The insect chittering took on an ominous overtone. “There is nothing new in this report.”

The man who sat by the fire frowned at the empty pan he was still holding in his right hand. Then he put it in the fire, concave side down, to cleanse it. He retained his calm. He said: “I am aware of that. The situation still holds. And tell him that the fight between the two contending clans, using Farslayer, did indeed take place just as some of his powers reported to him. Since my own last report I have visited the stronghold of the Malolo clan and made sure of that.”

“A small accomplishment. And you have not visited the clan of the Senones?”

“I am on my way there now. I intend to talk with the leaders of that clan tomorrow.”

“But the Sword is still missing,” said the demon, as if that were the most reasonable remark in the world to make, making a point that the man might never have thought of for himself.

“I am aware that the Sword is missing.” The man with an effort retained his patience.
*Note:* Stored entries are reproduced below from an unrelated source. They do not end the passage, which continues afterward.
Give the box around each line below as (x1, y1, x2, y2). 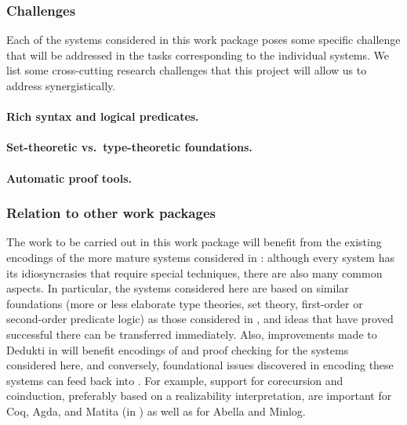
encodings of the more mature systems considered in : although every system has (6, 249, 394, 265)
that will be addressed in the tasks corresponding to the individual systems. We (6, 46, 390, 63)
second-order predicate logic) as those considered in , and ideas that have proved (6, 311, 394, 327)
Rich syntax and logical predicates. (6, 108, 199, 125)
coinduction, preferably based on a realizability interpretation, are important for (6, 387, 392, 404)
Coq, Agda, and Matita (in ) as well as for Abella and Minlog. (6, 402, 306, 419)
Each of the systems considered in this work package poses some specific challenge (6, 31, 401, 48)
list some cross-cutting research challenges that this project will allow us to (6, 62, 367, 78)
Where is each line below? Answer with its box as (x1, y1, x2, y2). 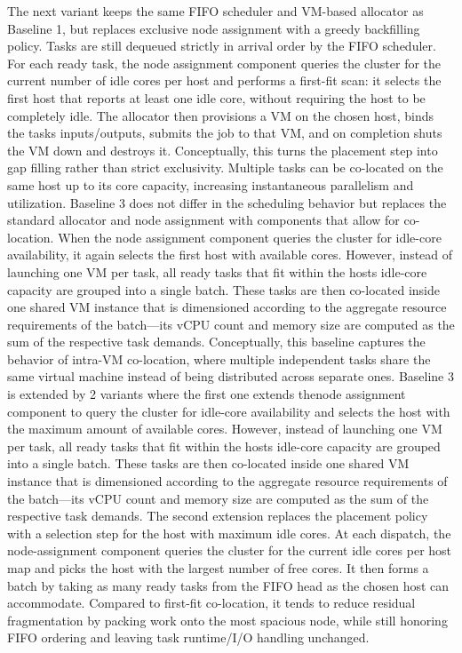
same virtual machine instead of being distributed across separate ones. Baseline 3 (7, 367, 454, 386)
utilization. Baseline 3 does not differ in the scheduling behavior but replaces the (7, 193, 447, 211)
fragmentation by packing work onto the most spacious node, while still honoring (7, 610, 448, 629)
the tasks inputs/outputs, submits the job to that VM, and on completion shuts (7, 123, 442, 142)
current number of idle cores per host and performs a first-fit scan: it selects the (7, 71, 442, 90)
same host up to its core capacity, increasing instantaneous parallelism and (7, 175, 414, 194)
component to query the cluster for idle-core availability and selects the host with (7, 402, 450, 420)
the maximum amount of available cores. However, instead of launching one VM (7, 419, 442, 438)

Suddenly he looked up from the fire, into the heart of the nearby aerial disturbance, as if to demonstrate that he was not afraid to do so. “That is why I am here.”

“The Dark Master requires that you shall find the missing Sword for him.” Again, the voice of the visitor seemed to imply that the human needed instruction on this point.

“I am aware of that, too.” Fear and anger contending in him, the man still managed to control himself. “The fact that the Sword of Vengeance is missing is not my fault.”

“Yet the Dark Master will require it from you.” There was no doubt about it now. The power hovering over the fire, polluting the darkness among the trees, was seeking to goad Chilperic, to provoke him to some uncontrolled response. After a time its unreal sounding voice began to repeat mechanically: “Yet the Dark Master-”

“Enough!” Chilperic stood up suddenly.

“You claim the right to give me a command?” The questioner sounded pleased at the idea.

“I do claim that right.” The man drew in a deep breath, then went on in a firm voice. “If one of us two must be subordinate to the other, then know that the lowly one will not be me. I carry with me a certain thing that I would have preferred not to show to you. But I will show it now, that you may know I am not subject to your terrors.”

And in his right hand the man suddenly held up a small object, a thing he had just drawn out from under his belt. It looked like a thin, folded wallet of peculiar leather, grayish and wrinkled.

He said: “Observe it closely. I have been entrusted with this by the Dark Master himself. I think you have seen it before. Whether you have seen it or not, you must know that it contains your life. If I were to hurl this little package into my fire now, or even hold it close above the flames-”

“I was but jesting, Master, when I challenged you.” And the voice of the demon was suddenly clear and silvery, a joy to hear. “Surely you know that. Can you not tell when one of my poor kind is jesting?”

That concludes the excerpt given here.